Diagnosis: Centromochlinae is diagnosed by 28 molecular and eight morphological synapomorphies. Exclusive: (1) secondary sexual dimorphism in anal fin present, male and female with distinct anal-fin shape (char. 3737: 0 → 1); and (2) proximal radials of anal fin partly or totally fused in nuptial males (char. 3738: 0 → 1); Non-exclusive: (3) posterior process of posttemporal–supracleithrum anteroventrally oriented (char. 3561: 0 → 1), reversed in Glanidium catharinensis and Glanidium sp. 1 RS, and Glanidium sp. 2 RS, convergent in several auchenipterids; (4) lateroposterior portion of sphenotic slightly concave (char. 3552: 0 → 1), reversed in Glanidium , Centromochlus heckelii , some species of Tatia , convergent in Liosomadoras morrowi , Trachelyichthys decaradiatus , Trachelyichthys sp. 1 , Trachelyopterus lucenai , Trachelyopterus porosus , some mochokids and doradids and Pimelodus tetramerus Ribeiro & Lucena, 2006; (5) maxilla elongated, rod-like (char. 3590: 0 → 1), reversed in Glanidium and Tatia , convergent in Auchenipterichthys , Pseudepapterus , Trachelyopterus amblops , Trachelyopterus insignis and some mochokids; (6) middle nuchal plate and parieto-supraoccipital in contact (char. 3672: 0 → 1), reversed in Centromochlus , Duringlanis perugiae , Glanidium and some species of Tatia , convergent in Ageneiosini , Asterophysus , Entomocorus , Epapterus , Pseudepapterus , some mochokids, Ariidae , Nemadoras humeralis and Rhynchodoras woodsi ; (7) anterior margin of pectoral girdle anteriorly pointed (char. 3694: 0 → 2), reversed in Tatia simplex , Glanidium catharinensis , Tatia intermedia , Tatia sp. 4 , convergent in Asterophysus , Auchenipterus , Entomocorus , Pseudauchenipterus , Trachelyichthys decaradiatus , Trachelyopterus insignis , Trachycorystes menezesi , Spinipterus acsi , Pimelodus , Helogenes , Pterobunocephalus depressus and Trachycodoras nattereri ; and (8) cartilage on posterior margin of basipterygium elongated, approximately same length as basipterygium (char. 3730: 0 → 1), convergent in Auchenipterichthys longimanus , Auchenipterichthys punctatus and Trachelyopterichthys .

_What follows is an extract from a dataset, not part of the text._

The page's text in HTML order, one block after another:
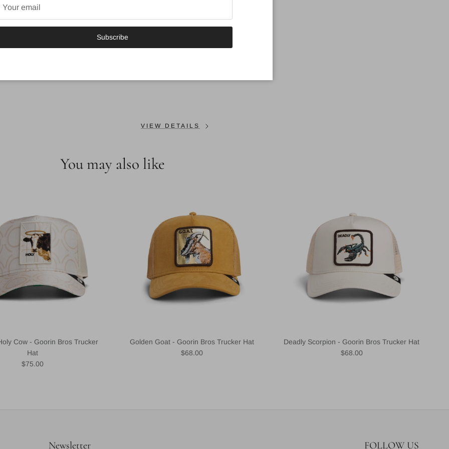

Additional synapomorphies: four to six branchiostegal rays (char. 177: 1 → 0); and five branched dorsal-fin rays (char. 237: 0 → 1) ( Birindelli, 2014).

Comparisons: Centromochlines are distinguished from auchenipterines by several characteristics related to modifications of the anal fin for copulation, such as: short anal-fin base (males and females); presence of secondary sexual dimorphism in the anal fin, where males have a drop-shaped anal fin (vs. lack of sexual dimorphism in the shape of the anal fin in the non-reproductive season); genital tube of adult males located anterior to the anal-fin rays and apart from anal-fin base (vs. genital tube of adult males attached to the base of anal-fin origin and united by skin anteriorly to the anal-fin rays); proximal radials of the anal fin fused in nuptial males, transforming the fin into a strong, functional structure (vs. proximal radials of anal fin not fused to each other); and, except for Gelanoglanis , the genital papilla of adult males with a hood-like flap of skin covering urogenital base (vs. genital papilla of adult males not covered by a hood-like flap of skin). Additionally, this subfamily is distinguished from the remaining auchenipterids by the very elongate cartilage on the posterior margin of the basipterygium, with approximately the same length as the basipterygium (vs. cartilage short).